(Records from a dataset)
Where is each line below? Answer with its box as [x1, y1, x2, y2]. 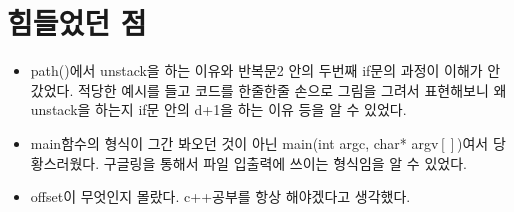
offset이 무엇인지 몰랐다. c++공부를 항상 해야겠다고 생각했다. [30, 186, 411, 207]
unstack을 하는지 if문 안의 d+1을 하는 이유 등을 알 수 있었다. [30, 99, 407, 120]
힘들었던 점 [7, 2, 147, 43]
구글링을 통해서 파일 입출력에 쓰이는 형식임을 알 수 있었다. [103, 152, 467, 173]
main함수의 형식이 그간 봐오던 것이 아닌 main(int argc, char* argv [30, 132, 439, 153]
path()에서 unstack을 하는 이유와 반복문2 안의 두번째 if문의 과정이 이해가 [30, 60, 483, 81]
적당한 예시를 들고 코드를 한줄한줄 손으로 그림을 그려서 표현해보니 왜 [77, 79, 507, 100]
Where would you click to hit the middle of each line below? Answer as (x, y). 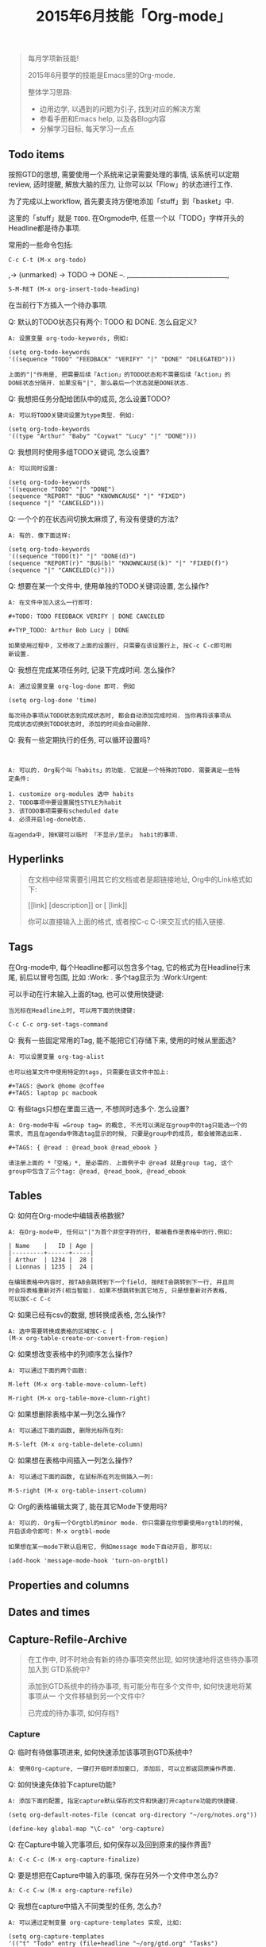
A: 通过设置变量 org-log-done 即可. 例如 (71, 686)
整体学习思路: (50, 92)
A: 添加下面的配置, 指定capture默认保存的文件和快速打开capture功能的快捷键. (124, 1801)
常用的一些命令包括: (41, 245)
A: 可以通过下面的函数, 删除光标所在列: (66, 1431)
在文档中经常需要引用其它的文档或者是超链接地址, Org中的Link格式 (137, 879)
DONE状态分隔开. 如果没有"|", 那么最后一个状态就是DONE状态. (99, 383)
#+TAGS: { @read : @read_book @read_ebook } (83, 1147)
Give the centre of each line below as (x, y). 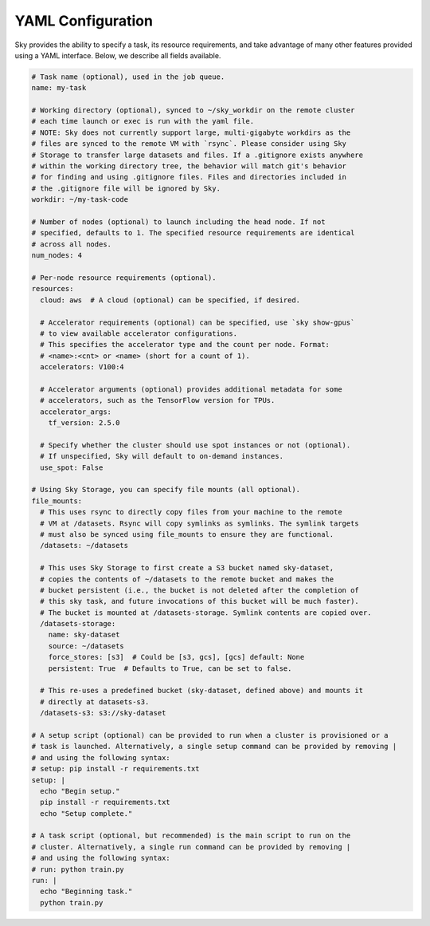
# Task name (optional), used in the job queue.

● Task to complete
The output must match, line for line, the span from the line containing "那么最后一个状态就是DONE状态. (99, 383)" through the end of the data, with the pictures removed.

● Exercise response
DONE状态分隔开. 如果没有"|", 那么最后一个状态就是DONE状态. (99, 383)
#+TAGS: { @read : @read_book @read_ebook } (83, 1147)
Give the centre of each line below as (x, y). 
# Task name (optional), used in the job queue.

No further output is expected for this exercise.